[Task objective]
Below are entries. Copy exactly the lines running from the line that holds "UNTITLED, 2012" to the line that holds "Gold Rate Today In Hyderabad", with both ends included.

Source data
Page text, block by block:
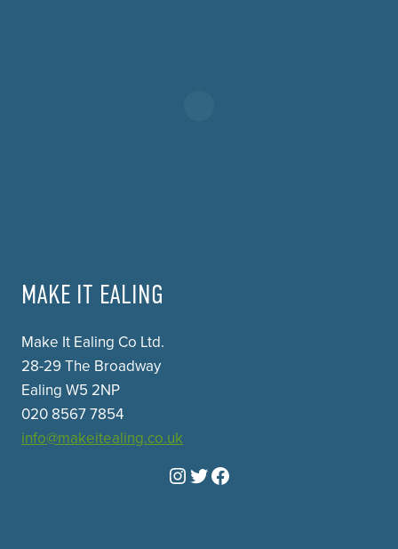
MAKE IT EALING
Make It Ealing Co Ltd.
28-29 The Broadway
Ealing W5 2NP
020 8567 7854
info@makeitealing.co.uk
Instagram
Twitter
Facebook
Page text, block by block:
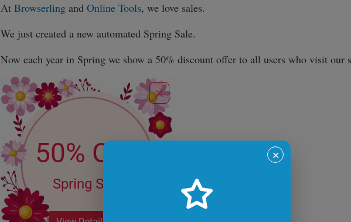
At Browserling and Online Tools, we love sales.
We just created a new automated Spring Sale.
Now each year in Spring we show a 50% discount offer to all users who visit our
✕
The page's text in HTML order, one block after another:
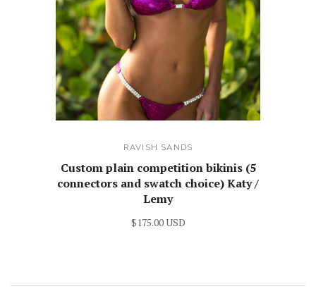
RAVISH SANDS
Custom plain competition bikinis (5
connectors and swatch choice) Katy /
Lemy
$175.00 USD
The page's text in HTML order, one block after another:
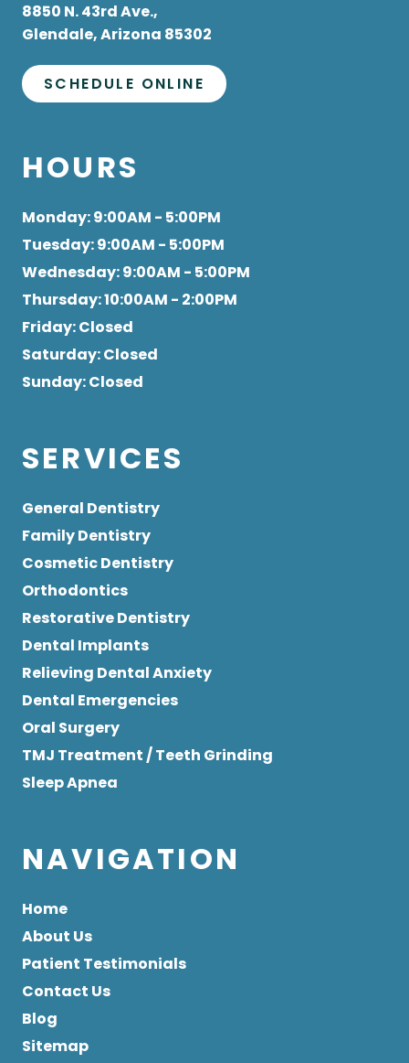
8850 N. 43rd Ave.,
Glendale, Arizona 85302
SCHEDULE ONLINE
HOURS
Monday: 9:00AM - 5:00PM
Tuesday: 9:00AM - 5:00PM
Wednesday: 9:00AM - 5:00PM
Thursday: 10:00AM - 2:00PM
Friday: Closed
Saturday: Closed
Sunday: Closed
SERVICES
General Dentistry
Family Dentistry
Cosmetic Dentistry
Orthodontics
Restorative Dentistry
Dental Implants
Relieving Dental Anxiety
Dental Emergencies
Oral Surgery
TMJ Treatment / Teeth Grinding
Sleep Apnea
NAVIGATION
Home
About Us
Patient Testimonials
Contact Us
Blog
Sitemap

---

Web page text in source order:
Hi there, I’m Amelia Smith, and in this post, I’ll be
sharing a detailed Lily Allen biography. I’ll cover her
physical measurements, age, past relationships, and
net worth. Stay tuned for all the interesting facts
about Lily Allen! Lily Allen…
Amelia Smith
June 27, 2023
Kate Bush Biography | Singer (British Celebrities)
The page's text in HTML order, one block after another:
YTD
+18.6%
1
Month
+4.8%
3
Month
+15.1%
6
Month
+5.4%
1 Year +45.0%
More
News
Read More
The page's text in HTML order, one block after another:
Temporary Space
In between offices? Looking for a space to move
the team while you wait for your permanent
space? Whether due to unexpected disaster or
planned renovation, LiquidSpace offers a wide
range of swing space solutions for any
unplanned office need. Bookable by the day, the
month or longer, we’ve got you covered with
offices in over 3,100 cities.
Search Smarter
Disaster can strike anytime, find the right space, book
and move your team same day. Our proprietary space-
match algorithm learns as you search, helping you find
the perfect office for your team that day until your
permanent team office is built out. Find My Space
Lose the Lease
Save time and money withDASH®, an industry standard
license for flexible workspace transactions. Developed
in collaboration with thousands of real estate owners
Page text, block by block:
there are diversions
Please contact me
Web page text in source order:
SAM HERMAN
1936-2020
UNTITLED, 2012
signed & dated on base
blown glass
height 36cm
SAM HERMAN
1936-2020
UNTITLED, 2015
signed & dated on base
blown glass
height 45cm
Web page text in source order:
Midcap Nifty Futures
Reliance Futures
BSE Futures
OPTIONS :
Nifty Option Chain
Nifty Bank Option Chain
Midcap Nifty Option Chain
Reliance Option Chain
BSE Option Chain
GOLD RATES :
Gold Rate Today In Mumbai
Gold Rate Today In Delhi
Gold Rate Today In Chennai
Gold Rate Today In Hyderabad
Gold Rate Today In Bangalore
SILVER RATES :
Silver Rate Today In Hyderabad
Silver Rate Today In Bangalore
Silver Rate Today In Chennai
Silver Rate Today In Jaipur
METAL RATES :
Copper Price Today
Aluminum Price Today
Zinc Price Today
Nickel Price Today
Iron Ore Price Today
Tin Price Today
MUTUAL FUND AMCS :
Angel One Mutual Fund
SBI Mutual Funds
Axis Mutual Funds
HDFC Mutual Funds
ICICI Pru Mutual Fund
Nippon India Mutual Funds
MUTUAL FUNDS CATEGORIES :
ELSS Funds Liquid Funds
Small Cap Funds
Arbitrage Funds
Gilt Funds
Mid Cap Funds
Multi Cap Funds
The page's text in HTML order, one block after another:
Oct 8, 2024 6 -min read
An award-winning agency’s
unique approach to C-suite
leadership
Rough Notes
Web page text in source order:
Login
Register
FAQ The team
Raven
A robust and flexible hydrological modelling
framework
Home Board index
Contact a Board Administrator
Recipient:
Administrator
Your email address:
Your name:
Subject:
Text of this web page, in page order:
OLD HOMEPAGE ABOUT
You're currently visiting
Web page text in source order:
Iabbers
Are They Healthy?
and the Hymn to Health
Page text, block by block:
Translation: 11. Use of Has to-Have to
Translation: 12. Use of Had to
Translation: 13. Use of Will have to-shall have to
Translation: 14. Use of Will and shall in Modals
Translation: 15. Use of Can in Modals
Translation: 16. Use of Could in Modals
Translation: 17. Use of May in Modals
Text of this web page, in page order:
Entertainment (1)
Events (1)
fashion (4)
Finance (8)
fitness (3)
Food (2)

[Written answer]
UNTITLED, 2012
signed & dated on base
blown glass
height 36cm
SAM HERMAN
1936-2020
UNTITLED, 2015
signed & dated on base
blown glass
height 45cm
Web page text in source order:
Midcap Nifty Futures
Reliance Futures
BSE Futures
OPTIONS :
Nifty Option Chain
Nifty Bank Option Chain
Midcap Nifty Option Chain
Reliance Option Chain
BSE Option Chain
GOLD RATES :
Gold Rate Today In Mumbai
Gold Rate Today In Delhi
Gold Rate Today In Chennai
Gold Rate Today In Hyderabad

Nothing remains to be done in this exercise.